[Extracted records]

=======

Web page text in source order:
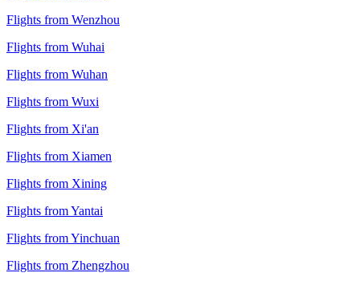
Flights from Wenzhou
Flights from Wuhai
Flights from Wuhan
Flights from Wuxi
Flights from Xi'an
Flights from Xiamen
Flights from Xining
Flights from Yantai
Flights from Yinchuan
Flights from Zhengzhou
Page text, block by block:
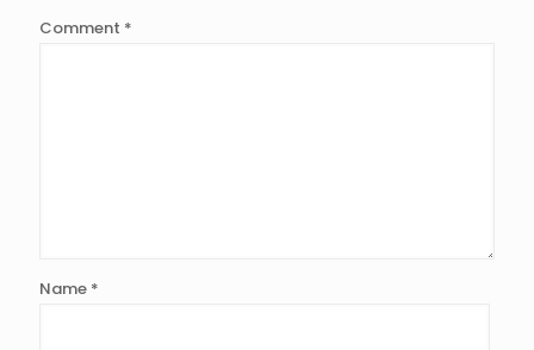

=======

§ Task to carry out
Each line above should be returned exactly as it stands, minus any pictures.

§ Exercise answer
Web page text in source order:
Flights from Wenzhou
Flights from Wuhai
Flights from Wuhan
Flights from Wuxi
Flights from Xi'an
Flights from Xiamen
Flights from Xining
Flights from Yantai
Flights from Yinchuan
Flights from Zhengzhou
Page text, block by block:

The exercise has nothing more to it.